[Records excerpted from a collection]
╭──

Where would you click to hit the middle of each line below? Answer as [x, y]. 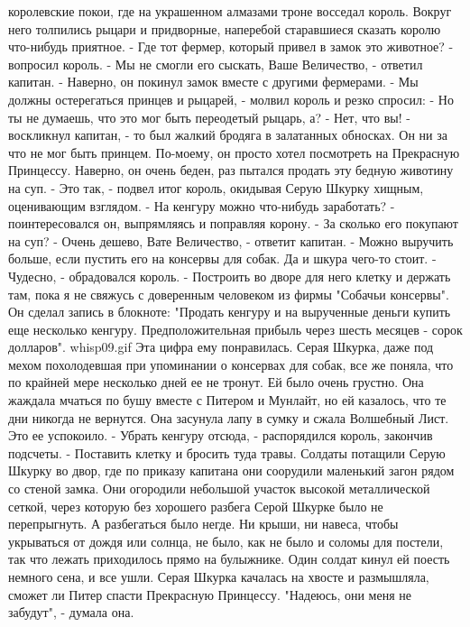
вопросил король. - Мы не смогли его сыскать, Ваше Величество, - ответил [216, 64]
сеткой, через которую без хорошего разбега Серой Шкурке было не [196, 506]
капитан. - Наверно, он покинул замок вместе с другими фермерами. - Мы [213, 82]
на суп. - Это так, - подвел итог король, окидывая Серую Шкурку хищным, [216, 187]
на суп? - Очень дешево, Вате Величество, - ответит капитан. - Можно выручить [231, 240]
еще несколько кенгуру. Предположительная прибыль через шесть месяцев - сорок [235, 329]
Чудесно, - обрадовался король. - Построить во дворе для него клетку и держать [230, 276]
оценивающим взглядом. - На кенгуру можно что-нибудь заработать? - [202, 205]
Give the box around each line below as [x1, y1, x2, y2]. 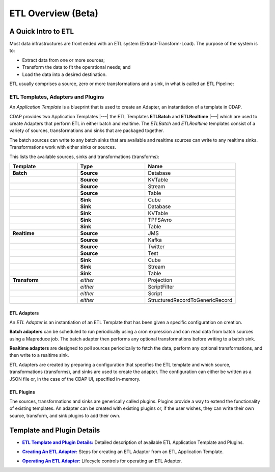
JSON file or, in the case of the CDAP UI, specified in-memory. [9, 376, 141, 382]
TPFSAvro [148, 216, 172, 223]
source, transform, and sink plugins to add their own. [9, 412, 121, 418]
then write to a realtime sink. [9, 352, 69, 358]
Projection [148, 276, 173, 283]
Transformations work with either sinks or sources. [9, 144, 117, 150]
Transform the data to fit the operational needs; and [22, 64, 131, 70]
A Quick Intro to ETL [9, 27, 74, 36]

╰──

» Try it:
Exactly as written, set down each line of the records, leaving out the pictures.

» Response box:
Where would you click to hit the middle of each line below? Answer as [x, y]. 
вопросил король. - Мы не смогли его сыскать, Ваше Величество, - ответил [216, 64]
сеткой, через которую без хорошего разбега Серой Шкурке было не [196, 506]
капитан. - Наверно, он покинул замок вместе с другими фермерами. - Мы [213, 82]
на суп. - Это так, - подвел итог король, окидывая Серую Шкурку хищным, [216, 187]
на суп? - Очень дешево, Вате Величество, - ответит капитан. - Можно выручить [231, 240]
еще несколько кенгуру. Предположительная прибыль через шесть месяцев - сорок [235, 329]
Чудесно, - обрадовался король. - Построить во дворе для него клетку и держать [230, 276]
оценивающим взглядом. - На кенгуру можно что-нибудь заработать? - [202, 205]
Give the box around each line below as [x1, y1, x2, y2]. 
JSON file or, in the case of the CDAP UI, specified in-memory. [9, 376, 141, 382]
TPFSAvro [148, 216, 172, 223]
source, transform, and sink plugins to add their own. [9, 412, 121, 418]
then write to a realtime sink. [9, 352, 69, 358]
Projection [148, 276, 173, 283]
Transformations work with either sinks or sources. [9, 144, 117, 150]
Transform the data to fit the operational needs; and [22, 64, 131, 70]
A Quick Intro to ETL [9, 27, 74, 36]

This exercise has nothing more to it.